=== Section Start ===
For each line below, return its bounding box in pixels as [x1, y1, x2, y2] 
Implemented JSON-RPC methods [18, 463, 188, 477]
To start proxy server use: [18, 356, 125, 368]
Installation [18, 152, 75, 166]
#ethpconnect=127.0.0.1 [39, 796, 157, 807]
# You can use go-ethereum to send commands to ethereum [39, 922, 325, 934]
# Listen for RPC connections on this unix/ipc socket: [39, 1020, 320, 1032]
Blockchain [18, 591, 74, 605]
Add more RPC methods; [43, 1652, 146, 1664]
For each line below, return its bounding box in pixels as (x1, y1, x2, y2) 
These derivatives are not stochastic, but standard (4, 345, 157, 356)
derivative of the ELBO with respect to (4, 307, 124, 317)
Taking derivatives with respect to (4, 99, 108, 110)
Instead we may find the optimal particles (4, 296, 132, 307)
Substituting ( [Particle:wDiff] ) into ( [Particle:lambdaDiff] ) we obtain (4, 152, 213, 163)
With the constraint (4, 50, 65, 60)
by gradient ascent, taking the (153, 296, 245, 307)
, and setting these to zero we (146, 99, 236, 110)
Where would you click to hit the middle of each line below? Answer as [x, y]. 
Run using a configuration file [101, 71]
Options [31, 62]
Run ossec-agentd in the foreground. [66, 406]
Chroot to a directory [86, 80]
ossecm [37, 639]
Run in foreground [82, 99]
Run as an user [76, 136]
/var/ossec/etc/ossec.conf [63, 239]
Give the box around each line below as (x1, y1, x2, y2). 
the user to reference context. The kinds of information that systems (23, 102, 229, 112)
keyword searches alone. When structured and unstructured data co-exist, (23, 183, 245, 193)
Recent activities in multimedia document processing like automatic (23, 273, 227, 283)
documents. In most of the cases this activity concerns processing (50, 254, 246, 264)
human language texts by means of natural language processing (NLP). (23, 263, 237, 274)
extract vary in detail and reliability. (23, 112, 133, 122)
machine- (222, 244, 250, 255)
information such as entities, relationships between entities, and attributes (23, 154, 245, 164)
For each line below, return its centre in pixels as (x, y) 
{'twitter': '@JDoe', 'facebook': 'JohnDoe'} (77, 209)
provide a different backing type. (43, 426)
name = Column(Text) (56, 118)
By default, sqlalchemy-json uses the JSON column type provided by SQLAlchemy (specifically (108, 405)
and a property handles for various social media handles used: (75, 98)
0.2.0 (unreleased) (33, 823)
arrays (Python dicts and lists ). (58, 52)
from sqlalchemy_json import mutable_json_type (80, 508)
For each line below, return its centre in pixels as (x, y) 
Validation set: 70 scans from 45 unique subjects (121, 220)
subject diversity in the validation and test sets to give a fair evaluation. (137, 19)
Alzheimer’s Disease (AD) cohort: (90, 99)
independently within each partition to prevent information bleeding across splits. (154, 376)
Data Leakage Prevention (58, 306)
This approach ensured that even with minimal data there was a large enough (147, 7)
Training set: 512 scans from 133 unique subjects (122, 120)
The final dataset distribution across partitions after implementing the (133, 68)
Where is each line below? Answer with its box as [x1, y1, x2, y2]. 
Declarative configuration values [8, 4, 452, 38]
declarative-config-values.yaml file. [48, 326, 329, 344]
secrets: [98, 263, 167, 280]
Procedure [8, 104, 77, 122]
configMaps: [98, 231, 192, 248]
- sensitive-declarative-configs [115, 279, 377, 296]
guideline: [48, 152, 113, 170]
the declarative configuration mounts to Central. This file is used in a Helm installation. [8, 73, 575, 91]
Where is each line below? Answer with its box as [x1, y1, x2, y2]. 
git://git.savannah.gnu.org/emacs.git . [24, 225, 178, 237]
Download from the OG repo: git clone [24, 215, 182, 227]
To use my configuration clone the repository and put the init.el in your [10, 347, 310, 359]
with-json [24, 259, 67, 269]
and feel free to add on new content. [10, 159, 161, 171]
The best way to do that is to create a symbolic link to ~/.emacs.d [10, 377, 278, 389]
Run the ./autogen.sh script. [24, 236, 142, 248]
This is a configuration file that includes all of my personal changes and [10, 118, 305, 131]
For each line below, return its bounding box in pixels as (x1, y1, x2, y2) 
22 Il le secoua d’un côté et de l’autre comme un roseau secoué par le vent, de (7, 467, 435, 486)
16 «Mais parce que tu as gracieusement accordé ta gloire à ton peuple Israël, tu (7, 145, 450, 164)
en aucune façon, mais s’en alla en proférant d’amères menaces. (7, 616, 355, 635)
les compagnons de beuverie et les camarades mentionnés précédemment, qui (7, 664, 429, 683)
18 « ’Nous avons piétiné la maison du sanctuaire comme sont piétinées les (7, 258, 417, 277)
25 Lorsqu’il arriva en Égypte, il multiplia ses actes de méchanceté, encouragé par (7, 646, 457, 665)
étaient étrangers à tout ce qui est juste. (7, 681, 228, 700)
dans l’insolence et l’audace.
=== Section End ===
YOUR OBJECTIVE =
Working through the records above, copy each one exactly.

YOUR RESPONSE =
For each line below, return its bounding box in pixels as [x1, y1, x2, y2] 
Implemented JSON-RPC methods [18, 463, 188, 477]
To start proxy server use: [18, 356, 125, 368]
Installation [18, 152, 75, 166]
#ethpconnect=127.0.0.1 [39, 796, 157, 807]
# You can use go-ethereum to send commands to ethereum [39, 922, 325, 934]
# Listen for RPC connections on this unix/ipc socket: [39, 1020, 320, 1032]
Blockchain [18, 591, 74, 605]
Add more RPC methods; [43, 1652, 146, 1664]
For each line below, return its bounding box in pixels as (x1, y1, x2, y2) 
These derivatives are not stochastic, but standard (4, 345, 157, 356)
derivative of the ELBO with respect to (4, 307, 124, 317)
Taking derivatives with respect to (4, 99, 108, 110)
Instead we may find the optimal particles (4, 296, 132, 307)
Substituting ( [Particle:wDiff] ) into ( [Particle:lambdaDiff] ) we obtain (4, 152, 213, 163)
With the constraint (4, 50, 65, 60)
by gradient ascent, taking the (153, 296, 245, 307)
, and setting these to zero we (146, 99, 236, 110)
Where would you click to hit the middle of each line below? Answer as [x, y]. 
Run using a configuration file [101, 71]
Options [31, 62]
Run ossec-agentd in the foreground. [66, 406]
Chroot to a directory [86, 80]
ossecm [37, 639]
Run in foreground [82, 99]
Run as an user [76, 136]
/var/ossec/etc/ossec.conf [63, 239]
Give the box around each line below as (x1, y1, x2, y2). 
the user to reference context. The kinds of information that systems (23, 102, 229, 112)
keyword searches alone. When structured and unstructured data co-exist, (23, 183, 245, 193)
Recent activities in multimedia document processing like automatic (23, 273, 227, 283)
documents. In most of the cases this activity concerns processing (50, 254, 246, 264)
human language texts by means of natural language processing (NLP). (23, 263, 237, 274)
extract vary in detail and reliability. (23, 112, 133, 122)
machine- (222, 244, 250, 255)
information such as entities, relationships between entities, and attributes (23, 154, 245, 164)
For each line below, return its centre in pixels as (x, y) 
{'twitter': '@JDoe', 'facebook': 'JohnDoe'} (77, 209)
provide a different backing type. (43, 426)
name = Column(Text) (56, 118)
By default, sqlalchemy-json uses the JSON column type provided by SQLAlchemy (specifically (108, 405)
and a property handles for various social media handles used: (75, 98)
0.2.0 (unreleased) (33, 823)
arrays (Python dicts and lists ). (58, 52)
from sqlalchemy_json import mutable_json_type (80, 508)
For each line below, return its centre in pixels as (x, y) 
Validation set: 70 scans from 45 unique subjects (121, 220)
subject diversity in the validation and test sets to give a fair evaluation. (137, 19)
Alzheimer’s Disease (AD) cohort: (90, 99)
independently within each partition to prevent information bleeding across splits. (154, 376)
Data Leakage Prevention (58, 306)
This approach ensured that even with minimal data there was a large enough (147, 7)
Training set: 512 scans from 133 unique subjects (122, 120)
The final dataset distribution across partitions after implementing the (133, 68)
Where is each line below? Answer with its box as [x1, y1, x2, y2]. 
Declarative configuration values [8, 4, 452, 38]
declarative-config-values.yaml file. [48, 326, 329, 344]
secrets: [98, 263, 167, 280]
Procedure [8, 104, 77, 122]
configMaps: [98, 231, 192, 248]
- sensitive-declarative-configs [115, 279, 377, 296]
guideline: [48, 152, 113, 170]
the declarative configuration mounts to Central. This file is used in a Helm installation. [8, 73, 575, 91]
Where is each line below? Answer with its box as [x1, y1, x2, y2]. 
git://git.savannah.gnu.org/emacs.git . [24, 225, 178, 237]
Download from the OG repo: git clone [24, 215, 182, 227]
To use my configuration clone the repository and put the init.el in your [10, 347, 310, 359]
with-json [24, 259, 67, 269]
and feel free to add on new content. [10, 159, 161, 171]
The best way to do that is to create a symbolic link to ~/.emacs.d [10, 377, 278, 389]
Run the ./autogen.sh script. [24, 236, 142, 248]
This is a configuration file that includes all of my personal changes and [10, 118, 305, 131]
For each line below, return its bounding box in pixels as (x1, y1, x2, y2) 
22 Il le secoua d’un côté et de l’autre comme un roseau secoué par le vent, de (7, 467, 435, 486)
16 «Mais parce que tu as gracieusement accordé ta gloire à ton peuple Israël, tu (7, 145, 450, 164)
en aucune façon, mais s’en alla en proférant d’amères menaces. (7, 616, 355, 635)
les compagnons de beuverie et les camarades mentionnés précédemment, qui (7, 664, 429, 683)
18 « ’Nous avons piétiné la maison du sanctuaire comme sont piétinées les (7, 258, 417, 277)
25 Lorsqu’il arriva en Égypte, il multiplia ses actes de méchanceté, encouragé par (7, 646, 457, 665)
étaient étrangers à tout ce qui est juste. (7, 681, 228, 700)
dans l’insolence et l’audace.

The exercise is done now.